On a closer look, the problem does not apply to motor action alone, but extends to those capabilities of the brain that are often regarded as “higher” forms of cognition. For example, mental imagery, working memory , sequence generation – all these faculties have in common that their functioning requires a degree of independence from the current sensory or motor environment. Working memory initially requires sensory input to store, but after storage has been achieved, it requires that the stored information be shielded from being overwritten by new input. Imagery is essentially defined by the independence of a perceptual brain state from current sensory input. Actions in a controlled sequence that works toward some distal goal (e.g., making coffee) need to be shielded against distracting input that would trigger unrelated behavior (e.g., taking a cup and cleaning it).

Thus, at the heart of cognition lies the nervous system’s capability to generate, maintain, and act upon inner states that are, to a degree, independent from current sensory input. Mechanisms are needed that decouple the representations upon which cognitive operations are carried out from the immediate sensed world (and from each other). On the other hand, behavior and cognition still need to be closely linked to the sensory surfaces, else we would think and act completely aloof. This is the core assumption of the stance of embodied cognition [25]. Cognition and behavior are still flexible, in that they can be updated online if relevant new input is detected. So what is needed is a balance between decoupling and coupling that allows only certain input to impact on downstream systems, cognition, and action, but which nonetheless allows these decisions to be changed if appropriate.

DFT effectively implements these demands. Note that the decisive capabilities, detection, selection, and appropriate stability, are realized in each individual field. This means that elementary forms of cognition happen at already very low levels of computation rather than being dependent on complex architectures. We have considered some concrete examples for this in the previous section (e.g., in the context of the saccade model). However, the stability of individual fields also allows for the construction of modular field architectures, which may implement more complex cognitive tasks and employ layers farther removed from the immediate sensory and motor surfaces. We conclude the chapter by considering such an architecture.

5 Modeling Visual Working Memory and Change Detection with Dynamic Neural Fields

Our considerations are based on a model originally proposed by Johnson and colleagues [17, 18] that is rooted in a general DFT approach to visual and spatial cognition [29, 30]. The model addresses the two closely linked cognitive domains of visual working memory and change detection. Visual working memory stores recent visual input over durations in the order of seconds and makes this information available to other processes. Change detection means comparing the contents of visual working memory to newly incoming visual input. Combining visual working memory and change detection yields a strategy for detecting changes in visual scenes despite the frequent interruptions of the visual input stream by saccades and blinks.

Change detection can be probed experimentally by showing to the participant a display with several simple visual items, such as colored dots, that differ along at least one feature dimension (e.g., [22]). After a short delay of normally less than a second a test display is presented that is either identical to the previous one or in which one of the items has changed with respect to one feature (e.g., an item may have changed color). Participants then indicate whether or not they perceive a change, by responding “different” or “same”.

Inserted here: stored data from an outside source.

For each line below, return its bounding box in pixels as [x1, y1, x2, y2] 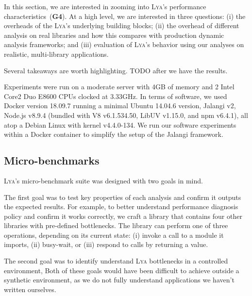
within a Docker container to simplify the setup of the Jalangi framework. [4, 129, 223, 139]
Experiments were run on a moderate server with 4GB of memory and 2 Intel [4, 82, 235, 92]
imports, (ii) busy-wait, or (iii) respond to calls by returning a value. [4, 239, 208, 249]
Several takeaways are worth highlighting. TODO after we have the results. [4, 65, 228, 75]
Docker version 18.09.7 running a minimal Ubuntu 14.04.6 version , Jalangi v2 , [4, 100, 236, 111]
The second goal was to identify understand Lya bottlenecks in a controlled [4, 256, 228, 266]
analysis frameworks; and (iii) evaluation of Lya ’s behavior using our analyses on [4, 39, 244, 49]
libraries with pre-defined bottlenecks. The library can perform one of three [4, 220, 228, 230]
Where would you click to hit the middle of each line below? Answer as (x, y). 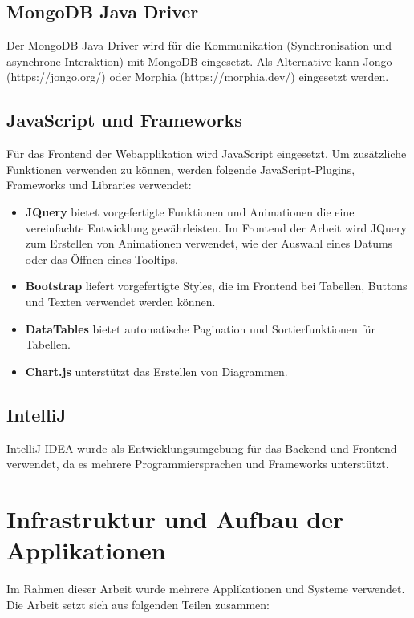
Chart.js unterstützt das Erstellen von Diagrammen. (156, 371)
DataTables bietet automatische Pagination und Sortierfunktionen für (200, 328)
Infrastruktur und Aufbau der (175, 518)
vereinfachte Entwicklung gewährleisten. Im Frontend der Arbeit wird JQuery (216, 227)
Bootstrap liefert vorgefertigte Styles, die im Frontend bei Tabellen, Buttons (216, 286)
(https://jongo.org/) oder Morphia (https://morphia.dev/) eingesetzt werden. (198, 77)
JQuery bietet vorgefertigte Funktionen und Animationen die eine (190, 211)
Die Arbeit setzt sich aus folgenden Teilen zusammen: (138, 604)
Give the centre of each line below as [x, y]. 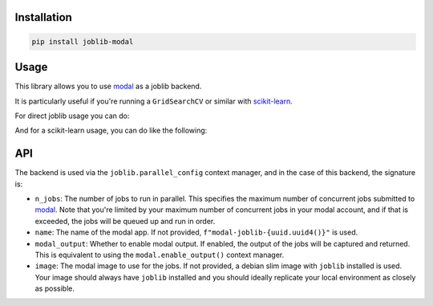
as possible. [55, 288]
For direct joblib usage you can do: [72, 116]
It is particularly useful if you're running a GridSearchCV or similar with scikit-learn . [154, 101]
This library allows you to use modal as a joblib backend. [108, 86]
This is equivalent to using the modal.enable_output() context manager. [160, 255]
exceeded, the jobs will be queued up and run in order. [125, 221]
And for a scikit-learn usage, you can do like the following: [111, 131]
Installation [43, 17]
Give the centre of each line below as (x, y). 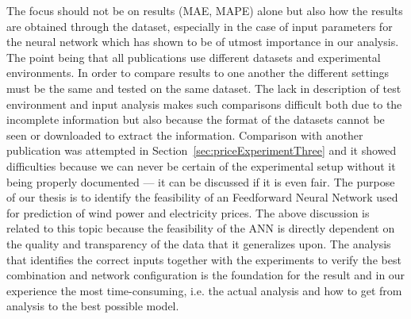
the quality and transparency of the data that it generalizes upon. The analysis (199, 243)
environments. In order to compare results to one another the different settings (198, 73)
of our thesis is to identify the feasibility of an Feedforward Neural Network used (202, 197)
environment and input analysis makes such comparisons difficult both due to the (204, 104)
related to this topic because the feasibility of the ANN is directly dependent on (201, 228)
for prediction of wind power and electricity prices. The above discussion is (188, 212)
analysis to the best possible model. (93, 306)
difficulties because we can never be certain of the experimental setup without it (201, 165)
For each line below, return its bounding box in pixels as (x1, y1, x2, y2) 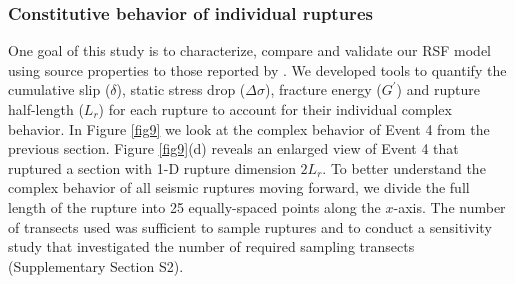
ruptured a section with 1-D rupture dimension (8, 157, 296, 178)
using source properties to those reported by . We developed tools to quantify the (8, 59, 507, 80)
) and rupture (396, 79, 480, 100)
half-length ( (8, 99, 84, 119)
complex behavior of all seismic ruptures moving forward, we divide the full (8, 177, 470, 198)
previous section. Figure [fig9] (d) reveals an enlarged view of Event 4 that (8, 138, 459, 159)
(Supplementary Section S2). (8, 255, 184, 276)
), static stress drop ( (116, 79, 246, 100)
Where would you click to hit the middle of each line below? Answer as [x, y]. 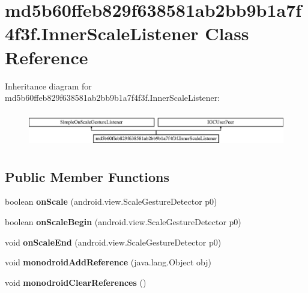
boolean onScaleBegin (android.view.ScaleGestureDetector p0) [123, 222]
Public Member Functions [87, 176]
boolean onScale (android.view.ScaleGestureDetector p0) [111, 201]
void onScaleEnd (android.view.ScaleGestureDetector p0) [113, 242]
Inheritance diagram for [48, 86]
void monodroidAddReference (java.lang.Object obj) [108, 262]
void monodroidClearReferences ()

To perform this task, the items in the first display need to be perceived and encoded into working memory . The resulting representation must then be shielded from new input and maintained over the delay. Finally, the contents of visual working memory must be compared to the test display, which requires integrating working memory and perception .

As a first step in accomplishing this, a system must be capable of retaining information in the absence of input. self-stabilized peaks are well-suited for perception, since they are quite tightly linked to the presence of input, but they decay when the input is removed for a longer period of time. working memory therefore requires a different dynamic regime, namely, the self-sustained one. Because DNFs can operate in only one regime at a time, perception and working memory require separate fields. The model by Johnson and colleagues thus employs a perceptual field and a working memory field (Fig. 12.5).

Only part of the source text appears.